Lockwood believed lociwood in working for world peace. She co-edited a journal called The Peacemakerand she belonged to the Universal Peace Union; she was one of its biographies at an exposition held in Bekva in She was also a delegate to an International Peace Congress in London in She was likely disappointed as the United States prepared to enter the war in Europe.
Lockwopd Lockwood had a biography career as a lawyer. She died on May 19, and was buried in Congressional Cemetery in Washington, D. The communities of Belva, West Virginia ; Lockwood, California ; Lockwood, West Virginia ; and the hamlet of Lockwood, New York were named in her honor.
As Lockwood gained renown, mothers named their daughters after her. At least three figureheads were carved in her likeness: One of the figureheads is displayed in the museum at Mystic Seaport in Mystic, Connecticut.

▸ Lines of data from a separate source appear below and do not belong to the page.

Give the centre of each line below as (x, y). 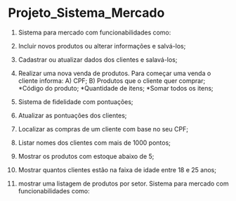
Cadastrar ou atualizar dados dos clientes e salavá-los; (98, 59)
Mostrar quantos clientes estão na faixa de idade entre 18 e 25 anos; (117, 169)
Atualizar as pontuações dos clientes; (72, 115)
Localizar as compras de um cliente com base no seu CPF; (103, 129)
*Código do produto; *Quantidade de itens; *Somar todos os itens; (116, 88)
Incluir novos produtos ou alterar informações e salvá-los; (102, 46)
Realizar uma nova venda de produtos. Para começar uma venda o (114, 73)
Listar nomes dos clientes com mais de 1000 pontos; (94, 143)
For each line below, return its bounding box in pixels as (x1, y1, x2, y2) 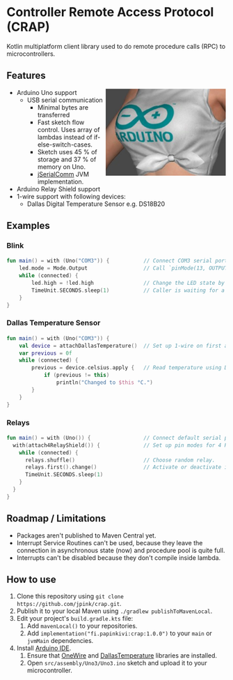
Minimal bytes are (37, 103, 88, 112)
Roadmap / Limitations (6, 512, 106, 524)
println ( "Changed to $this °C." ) (56, 379, 154, 386)
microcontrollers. (6, 50, 56, 58)
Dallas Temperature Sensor (6, 318, 101, 328)
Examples (6, 220, 50, 232)
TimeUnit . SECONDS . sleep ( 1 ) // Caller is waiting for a (31, 287, 225, 294)
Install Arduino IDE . (16, 644, 72, 653)
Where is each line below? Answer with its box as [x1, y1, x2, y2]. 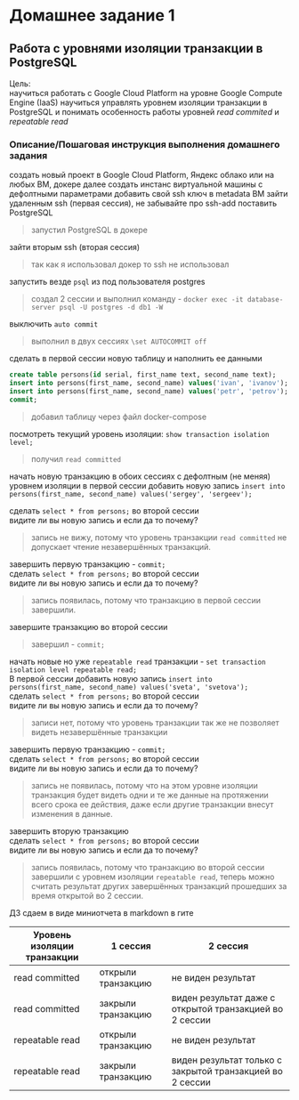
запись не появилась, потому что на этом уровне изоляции [30, 780, 258, 790]
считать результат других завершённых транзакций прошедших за [30, 880, 287, 891]
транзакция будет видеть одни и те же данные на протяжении [30, 789, 269, 800]
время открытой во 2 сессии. [30, 890, 144, 901]
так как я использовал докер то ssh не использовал [30, 259, 230, 270]
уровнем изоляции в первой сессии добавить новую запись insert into [9, 480, 286, 490]
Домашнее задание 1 [9, 5, 175, 26]
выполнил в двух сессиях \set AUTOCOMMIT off [30, 336, 207, 347]
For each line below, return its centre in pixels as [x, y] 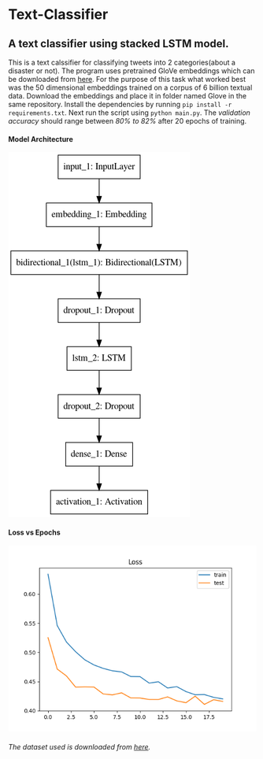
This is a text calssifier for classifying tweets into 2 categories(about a [122, 62]
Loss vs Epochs [34, 532]
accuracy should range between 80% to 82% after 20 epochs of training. [128, 121]
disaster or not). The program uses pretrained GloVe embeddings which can [131, 71]
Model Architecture [41, 139]
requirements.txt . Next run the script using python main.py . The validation [129, 113]
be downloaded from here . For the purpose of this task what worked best [127, 79]
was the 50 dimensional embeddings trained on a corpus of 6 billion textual [130, 87]
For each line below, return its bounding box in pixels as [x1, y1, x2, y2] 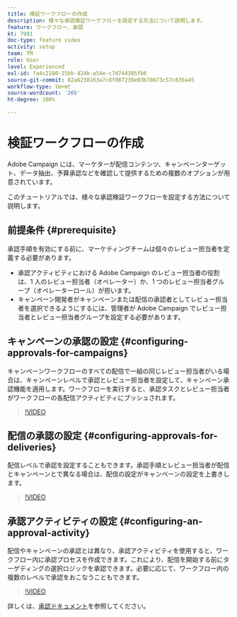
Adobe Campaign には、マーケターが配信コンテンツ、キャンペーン [7, 160, 202, 168]
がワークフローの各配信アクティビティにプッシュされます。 [7, 393, 180, 401]
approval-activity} [7, 526, 91, 539]
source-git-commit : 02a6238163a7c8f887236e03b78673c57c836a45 [7, 76, 195, 84]
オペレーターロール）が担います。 [35, 286, 135, 294]
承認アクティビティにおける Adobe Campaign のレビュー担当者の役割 [17, 268, 220, 277]
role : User [7, 57, 40, 64]
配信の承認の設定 [7, 430, 82, 442]
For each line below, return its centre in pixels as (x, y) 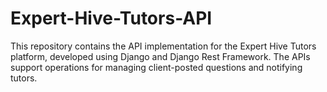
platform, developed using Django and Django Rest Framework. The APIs (160, 56)
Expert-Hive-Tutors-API (111, 18)
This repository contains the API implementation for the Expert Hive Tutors (163, 46)
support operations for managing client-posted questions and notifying (156, 67)
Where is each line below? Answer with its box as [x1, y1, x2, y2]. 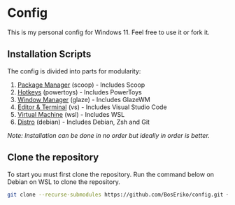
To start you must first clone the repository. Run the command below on [7, 170, 215, 178]
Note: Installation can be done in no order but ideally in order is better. [7, 131, 210, 139]
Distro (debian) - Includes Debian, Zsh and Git [17, 118, 150, 126]
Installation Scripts [7, 48, 92, 60]
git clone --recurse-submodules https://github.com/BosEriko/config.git [7, 191, 224, 198]
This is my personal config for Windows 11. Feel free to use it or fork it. [7, 28, 210, 36]
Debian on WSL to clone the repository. [7, 177, 120, 186]
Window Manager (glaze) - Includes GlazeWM [17, 95, 150, 104]
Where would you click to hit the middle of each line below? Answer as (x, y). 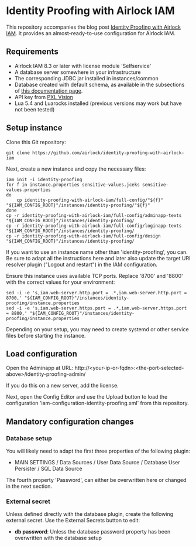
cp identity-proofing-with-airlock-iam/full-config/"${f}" (90, 200)
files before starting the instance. (46, 335)
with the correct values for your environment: (61, 282)
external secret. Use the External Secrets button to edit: (73, 521)
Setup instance (34, 128)
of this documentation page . (49, 91)
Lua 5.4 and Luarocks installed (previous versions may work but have (98, 103)
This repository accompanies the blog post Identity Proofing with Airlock (94, 27)
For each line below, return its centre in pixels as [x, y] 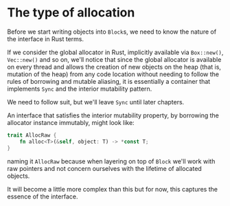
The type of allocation [71, 13]
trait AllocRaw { [32, 135]
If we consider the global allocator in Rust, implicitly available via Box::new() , [115, 52]
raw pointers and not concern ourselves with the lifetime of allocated [105, 168]
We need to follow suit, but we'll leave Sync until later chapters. [96, 102]
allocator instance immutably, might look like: [71, 122]
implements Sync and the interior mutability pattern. [80, 89]
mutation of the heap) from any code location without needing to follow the [113, 74]
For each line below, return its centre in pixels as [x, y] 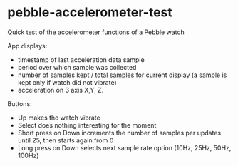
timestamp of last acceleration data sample [81, 59]
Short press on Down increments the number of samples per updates [119, 133]
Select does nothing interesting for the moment [87, 125]
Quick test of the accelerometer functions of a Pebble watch [96, 32]
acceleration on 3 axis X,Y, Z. [61, 90]
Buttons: [20, 103]
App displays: [27, 46]
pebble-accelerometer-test [90, 12]
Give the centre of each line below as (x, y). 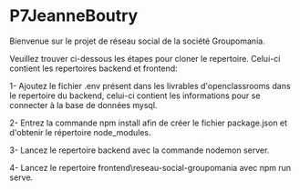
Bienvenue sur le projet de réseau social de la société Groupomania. (138, 41)
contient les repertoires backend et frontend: (93, 68)
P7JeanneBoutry (74, 16)
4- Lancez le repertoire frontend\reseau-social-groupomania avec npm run (150, 167)
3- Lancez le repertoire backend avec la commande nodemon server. (140, 150)
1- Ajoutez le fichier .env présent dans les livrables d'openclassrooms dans (150, 85)
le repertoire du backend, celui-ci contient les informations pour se (135, 95)
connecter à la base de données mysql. (83, 105)
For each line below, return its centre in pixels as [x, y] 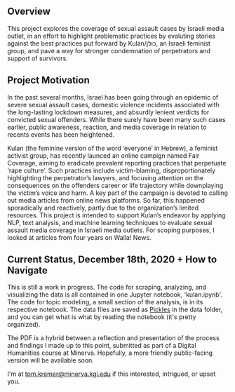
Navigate [27, 270]
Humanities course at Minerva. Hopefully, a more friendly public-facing [110, 353]
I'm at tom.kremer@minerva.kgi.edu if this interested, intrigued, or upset [112, 374]
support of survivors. [38, 58]
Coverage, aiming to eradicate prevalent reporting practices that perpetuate [117, 163]
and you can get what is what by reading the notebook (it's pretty [102, 317]
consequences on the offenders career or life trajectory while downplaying [115, 185]
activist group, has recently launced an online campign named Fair [103, 155]
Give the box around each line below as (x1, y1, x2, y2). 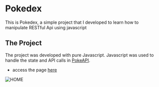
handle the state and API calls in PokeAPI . (5, 57, 90, 63)
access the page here (12, 67, 57, 73)
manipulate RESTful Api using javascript (5, 24, 87, 30)
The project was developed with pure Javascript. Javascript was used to (5, 52, 154, 58)
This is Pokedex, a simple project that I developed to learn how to (5, 19, 139, 25)
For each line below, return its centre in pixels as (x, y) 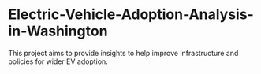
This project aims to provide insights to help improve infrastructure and (123, 53)
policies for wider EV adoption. (58, 61)
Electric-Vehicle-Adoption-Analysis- (131, 15)
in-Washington (58, 31)
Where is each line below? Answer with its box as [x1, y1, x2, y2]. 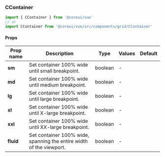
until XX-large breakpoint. [28, 124, 89, 131]
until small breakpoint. [28, 67, 80, 74]
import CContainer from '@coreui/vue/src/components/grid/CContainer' [5, 24, 153, 29]
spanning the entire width [28, 138, 88, 145]
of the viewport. [28, 144, 66, 151]
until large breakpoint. [28, 96, 80, 103]
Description [46, 50, 74, 57]
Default [139, 50, 158, 57]
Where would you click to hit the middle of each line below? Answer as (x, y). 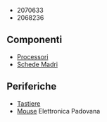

During World Lockwoos IIa merchant marine ship, the Liberty Ship USS Belva Lockwoodwas named after her. The National Portrait Gallery in Washington, D. In Lockwood was inducted into the National Women's Hall of Fame in Seneca Falls, New York.
The biography about her noted:. Thriving on and partisanship and encouraging other women to pursue legal careers, Lockwood helped to open the legal profession to women. From Wikipedia, the free encyclopedia. Belva Ann Lockwood Born Belva Ann Bennett October 24, RoyaltonNew YorkU. Only Woman Who Ran for Presidency and First to Practice in Supreme Court.
A Pioneer in Suffrage. Retrieved September 12, Lockwood, the woman admitted to practice before the Supreme Court, a pioneer in the woman suffrage movement, and the only woman who was ever a candidate for President of the United States, died here today in her eighty-sixth year.
Frederick, Oral Argument in the Supreme Court p. Retrieved July 31, Lockwood, "How I Ran for the Presidency", National MagazineMarchpp. Early American Wood Carving.